SMAK 1 PENABUR Jakarta (also known as SMUK 1, SMAK 1, nicknamed "SMUKIE") is the best private Christian high school by UTBK Score 2020 in Jakarta, Indonesia. It is located in Tanjung Duren, a financial and residential district in West Jakarta.

SMAK 1 sends its students to local and international competitions, most notably the International Science Olympiads, and the National Science Olympiad.

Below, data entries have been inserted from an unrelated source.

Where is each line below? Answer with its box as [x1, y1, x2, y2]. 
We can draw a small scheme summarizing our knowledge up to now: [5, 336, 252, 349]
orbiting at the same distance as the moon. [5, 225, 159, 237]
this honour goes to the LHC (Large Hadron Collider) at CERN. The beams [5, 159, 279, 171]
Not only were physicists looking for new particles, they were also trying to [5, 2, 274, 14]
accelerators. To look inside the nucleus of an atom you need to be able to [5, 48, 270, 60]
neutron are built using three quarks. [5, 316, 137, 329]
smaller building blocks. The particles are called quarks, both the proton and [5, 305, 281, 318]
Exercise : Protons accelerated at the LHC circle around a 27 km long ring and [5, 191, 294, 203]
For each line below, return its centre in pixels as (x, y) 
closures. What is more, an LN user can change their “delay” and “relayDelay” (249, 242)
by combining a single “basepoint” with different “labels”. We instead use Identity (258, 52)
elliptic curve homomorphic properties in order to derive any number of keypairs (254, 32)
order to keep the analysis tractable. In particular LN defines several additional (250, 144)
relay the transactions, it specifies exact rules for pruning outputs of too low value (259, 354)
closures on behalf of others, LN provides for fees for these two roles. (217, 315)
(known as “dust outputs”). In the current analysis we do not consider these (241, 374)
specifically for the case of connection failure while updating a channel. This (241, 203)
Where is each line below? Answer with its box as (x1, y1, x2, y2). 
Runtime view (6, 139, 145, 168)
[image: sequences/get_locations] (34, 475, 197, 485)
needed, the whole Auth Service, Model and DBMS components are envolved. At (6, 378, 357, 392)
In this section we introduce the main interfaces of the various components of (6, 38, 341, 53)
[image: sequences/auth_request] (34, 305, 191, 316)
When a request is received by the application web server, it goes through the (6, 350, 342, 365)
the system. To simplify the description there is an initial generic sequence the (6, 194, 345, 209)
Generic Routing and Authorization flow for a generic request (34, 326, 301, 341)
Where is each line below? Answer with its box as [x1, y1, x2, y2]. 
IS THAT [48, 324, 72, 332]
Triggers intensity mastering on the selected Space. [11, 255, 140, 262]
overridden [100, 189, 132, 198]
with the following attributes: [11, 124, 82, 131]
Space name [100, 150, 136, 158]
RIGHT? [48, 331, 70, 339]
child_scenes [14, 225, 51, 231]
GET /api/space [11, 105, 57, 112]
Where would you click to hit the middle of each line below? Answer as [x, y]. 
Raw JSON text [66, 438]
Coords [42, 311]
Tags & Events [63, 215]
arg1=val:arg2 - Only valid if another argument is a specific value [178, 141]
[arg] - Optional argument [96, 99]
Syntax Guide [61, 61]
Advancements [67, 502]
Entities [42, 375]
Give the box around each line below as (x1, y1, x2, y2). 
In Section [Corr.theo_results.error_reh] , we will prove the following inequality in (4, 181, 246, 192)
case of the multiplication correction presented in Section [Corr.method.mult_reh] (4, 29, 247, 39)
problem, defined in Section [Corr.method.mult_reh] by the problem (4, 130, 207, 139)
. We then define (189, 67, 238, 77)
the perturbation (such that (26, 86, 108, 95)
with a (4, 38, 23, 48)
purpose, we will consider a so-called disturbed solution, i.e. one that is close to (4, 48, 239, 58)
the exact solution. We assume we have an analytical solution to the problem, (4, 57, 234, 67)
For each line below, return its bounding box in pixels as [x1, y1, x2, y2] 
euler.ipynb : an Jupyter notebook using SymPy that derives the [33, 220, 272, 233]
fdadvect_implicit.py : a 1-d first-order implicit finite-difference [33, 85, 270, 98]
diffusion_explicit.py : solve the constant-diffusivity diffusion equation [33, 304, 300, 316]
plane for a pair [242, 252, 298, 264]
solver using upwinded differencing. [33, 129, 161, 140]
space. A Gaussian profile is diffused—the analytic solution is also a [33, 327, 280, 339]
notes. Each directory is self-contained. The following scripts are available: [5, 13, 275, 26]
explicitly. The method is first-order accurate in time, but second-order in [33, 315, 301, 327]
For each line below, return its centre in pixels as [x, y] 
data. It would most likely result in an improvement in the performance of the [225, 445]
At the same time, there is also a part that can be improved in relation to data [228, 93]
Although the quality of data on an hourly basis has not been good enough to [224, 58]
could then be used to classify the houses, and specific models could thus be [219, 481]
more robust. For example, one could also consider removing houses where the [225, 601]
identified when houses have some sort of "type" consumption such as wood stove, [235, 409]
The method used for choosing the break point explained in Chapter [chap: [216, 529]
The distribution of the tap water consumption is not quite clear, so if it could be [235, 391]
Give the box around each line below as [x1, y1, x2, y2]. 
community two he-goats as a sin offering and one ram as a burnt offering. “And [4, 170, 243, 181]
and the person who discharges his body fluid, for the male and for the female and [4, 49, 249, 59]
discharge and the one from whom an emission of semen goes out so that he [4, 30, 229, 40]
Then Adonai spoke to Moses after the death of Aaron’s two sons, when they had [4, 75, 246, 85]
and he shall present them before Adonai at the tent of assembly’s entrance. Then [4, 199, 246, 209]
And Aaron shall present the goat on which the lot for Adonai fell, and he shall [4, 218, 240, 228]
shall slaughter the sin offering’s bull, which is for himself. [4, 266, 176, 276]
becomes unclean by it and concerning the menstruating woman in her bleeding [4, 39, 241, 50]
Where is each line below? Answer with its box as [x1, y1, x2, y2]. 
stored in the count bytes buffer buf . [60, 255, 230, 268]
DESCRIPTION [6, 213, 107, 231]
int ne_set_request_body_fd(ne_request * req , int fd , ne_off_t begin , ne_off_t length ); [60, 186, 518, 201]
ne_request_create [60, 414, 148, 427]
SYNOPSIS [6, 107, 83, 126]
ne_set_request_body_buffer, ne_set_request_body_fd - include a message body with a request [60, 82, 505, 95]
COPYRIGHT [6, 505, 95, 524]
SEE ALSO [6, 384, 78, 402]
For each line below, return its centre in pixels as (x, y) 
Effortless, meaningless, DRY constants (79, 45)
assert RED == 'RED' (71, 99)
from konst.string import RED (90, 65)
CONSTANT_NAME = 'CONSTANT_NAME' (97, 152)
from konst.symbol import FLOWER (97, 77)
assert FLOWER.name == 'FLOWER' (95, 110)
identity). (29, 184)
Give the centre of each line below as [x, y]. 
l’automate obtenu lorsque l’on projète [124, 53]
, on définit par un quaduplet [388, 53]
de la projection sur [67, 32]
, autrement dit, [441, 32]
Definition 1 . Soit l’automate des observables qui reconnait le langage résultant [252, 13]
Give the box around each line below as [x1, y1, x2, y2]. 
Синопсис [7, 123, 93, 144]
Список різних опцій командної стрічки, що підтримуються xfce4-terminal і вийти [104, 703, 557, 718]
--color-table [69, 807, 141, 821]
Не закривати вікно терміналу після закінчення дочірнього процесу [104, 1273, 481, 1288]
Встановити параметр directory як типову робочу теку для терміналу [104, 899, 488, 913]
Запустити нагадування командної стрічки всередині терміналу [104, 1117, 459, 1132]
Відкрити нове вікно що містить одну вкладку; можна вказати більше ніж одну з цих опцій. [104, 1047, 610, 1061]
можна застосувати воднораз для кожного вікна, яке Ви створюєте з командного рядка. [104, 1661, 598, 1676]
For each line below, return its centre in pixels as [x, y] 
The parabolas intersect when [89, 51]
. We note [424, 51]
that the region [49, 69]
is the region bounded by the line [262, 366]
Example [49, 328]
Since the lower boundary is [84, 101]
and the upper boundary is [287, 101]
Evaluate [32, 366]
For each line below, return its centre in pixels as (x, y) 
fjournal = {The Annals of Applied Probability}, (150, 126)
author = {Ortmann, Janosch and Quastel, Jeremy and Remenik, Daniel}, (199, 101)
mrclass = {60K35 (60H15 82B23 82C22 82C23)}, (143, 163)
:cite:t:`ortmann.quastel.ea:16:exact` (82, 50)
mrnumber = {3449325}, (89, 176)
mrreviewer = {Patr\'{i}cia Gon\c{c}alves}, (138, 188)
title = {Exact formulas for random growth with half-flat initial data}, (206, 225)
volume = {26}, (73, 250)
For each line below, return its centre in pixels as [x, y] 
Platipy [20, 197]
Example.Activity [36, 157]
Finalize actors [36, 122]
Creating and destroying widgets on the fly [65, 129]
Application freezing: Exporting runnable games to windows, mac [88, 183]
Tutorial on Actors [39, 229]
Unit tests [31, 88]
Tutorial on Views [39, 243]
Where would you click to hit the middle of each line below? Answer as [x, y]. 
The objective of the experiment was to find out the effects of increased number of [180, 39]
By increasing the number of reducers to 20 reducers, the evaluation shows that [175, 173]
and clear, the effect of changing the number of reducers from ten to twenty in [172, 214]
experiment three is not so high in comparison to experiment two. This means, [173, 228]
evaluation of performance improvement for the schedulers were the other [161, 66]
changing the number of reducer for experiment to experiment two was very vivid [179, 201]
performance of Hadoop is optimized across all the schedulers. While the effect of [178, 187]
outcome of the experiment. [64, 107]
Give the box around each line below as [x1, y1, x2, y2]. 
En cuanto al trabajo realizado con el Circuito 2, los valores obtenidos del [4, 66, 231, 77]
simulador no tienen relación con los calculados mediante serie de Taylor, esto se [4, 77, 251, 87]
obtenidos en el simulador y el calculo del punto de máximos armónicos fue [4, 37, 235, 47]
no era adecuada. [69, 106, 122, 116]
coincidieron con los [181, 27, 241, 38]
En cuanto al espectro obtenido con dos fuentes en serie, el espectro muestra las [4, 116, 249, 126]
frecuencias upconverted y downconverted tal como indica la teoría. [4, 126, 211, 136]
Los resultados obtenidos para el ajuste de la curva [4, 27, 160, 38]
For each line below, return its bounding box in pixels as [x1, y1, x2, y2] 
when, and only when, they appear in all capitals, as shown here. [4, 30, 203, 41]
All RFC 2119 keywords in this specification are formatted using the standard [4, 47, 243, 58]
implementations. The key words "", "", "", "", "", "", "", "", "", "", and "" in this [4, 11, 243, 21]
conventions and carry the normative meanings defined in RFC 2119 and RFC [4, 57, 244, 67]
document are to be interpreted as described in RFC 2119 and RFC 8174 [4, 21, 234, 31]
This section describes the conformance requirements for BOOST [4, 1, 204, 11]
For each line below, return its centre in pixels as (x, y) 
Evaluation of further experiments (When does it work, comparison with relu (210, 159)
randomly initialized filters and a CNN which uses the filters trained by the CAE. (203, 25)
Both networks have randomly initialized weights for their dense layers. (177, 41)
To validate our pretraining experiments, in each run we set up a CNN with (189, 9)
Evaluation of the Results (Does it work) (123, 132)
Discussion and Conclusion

SMAK 1 is one of 50 schools in Jakarta, Banten, Lampung and West Java managed by BPK PENABUR, a Christian-based organization.

History

Sekolah Menengah Atas Kristen 1 PENABUR - Jakarta (English: PENABUR 1 Christian Senior High School - Jakarta) was established on 1947 as a MULO (Meer Uitgebreid Lager Onderwijs, Colonial Dutch secondary school) in its old location at Pintu Air 11 Road (then known as Sluisbrugstraat 11). Its director was J. C. Boss (1947–1950), a mathematician. In the following year, the school was renamed as CVS (Christelijke Vereniging Scholen, Christian Association School), and its directorial position was taken over by Dr. Van Der Meer (1950–1951).

Following the end of Dutch colonization in Indonesia in 1945, CVS was handed to THKTKH (Tiong Hoa Kie Tok Kauw Hwee, Union of Chinese Christians) and renamed SMA Istimewa (Special High School). Lessons were conducted in Mandarin Chinese and Indonesian.

On August 1, 1950, SMA Istimewa was taken over by BPK Jabar Foundation, and the school underwent major revamping. One of these changes was the adjustment of its name to SMAK 1 (Sekolah Menengah Atas Kristen 1) and the usage of Indonesian as the sole medium of instruction. The addition of the word "Kristen" (Christian) was done to emphasize its Christian roots and values.

In 1956, the school was selected as a model school for the development of other schools in Jakarta. In the same year, it also set the record-high for Indonesian National Physics and Chemistry Examinations, an achievement held until today.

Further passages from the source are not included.